I was there, I was ON Red Rose with Mark, and there were no manufactured holds when he climbed it, so I put it to you all, as Mark didn't create the damage, who did, and why ? Where are all the top climbers of E7+ condemning Mark on here ? There are likely none, because like in all professions, those at the top can still hold respect for each other, even when in competition, but the lower ranks are so insecure that they spit bile & ignorance at others so as not to spill their mask of false importance.
Fortunately amongst the ignorant and stupid comments on here, there are thankfully some wise words too. There will never be an end to this issue, as mob rule always dominates over fact, sense and human compassion.
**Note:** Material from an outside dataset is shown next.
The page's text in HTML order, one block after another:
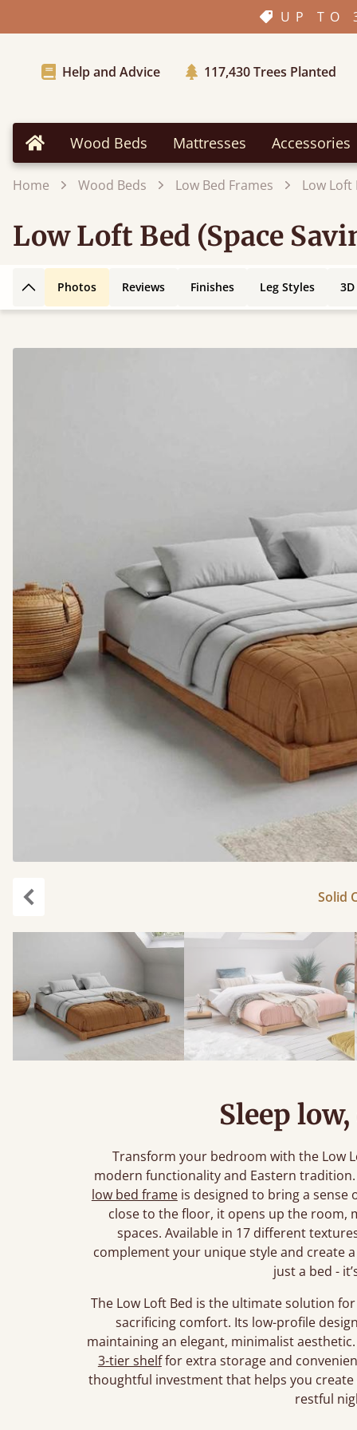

It seems the climbing world I knew has disappeared, and that genuine love of the sport and respect for great climbers has given way to anger, hatred and competition, the complete antithesis of what rock climbing in the great outdoors always meant to me.
Mark needs to remember that he has put up some of the best, hardest and boldest traditional and sport routes in Cornwall and the UK, and that even without the bolts, the routes will always exist (albeit vandalised by 'witch-finder' generals) and that really, the only losers are those who will go to their death beds as lifelong doubters, Thomases with lacklustre skills, who will never ever feel the exhilaration of acrobatic moves up some of the hardest rock in the landscape - Mark, you have always been one of the hardest and most graceful climbers of your era, no one can take that away from you, bolts or no bolts. Real climbers just get out on the rock rather than freak out on-line about what others are doing. Forget the no-can-dos and stupid trolls on here, live your life, for none of us are more than a speck of chalk dust in the winds of time.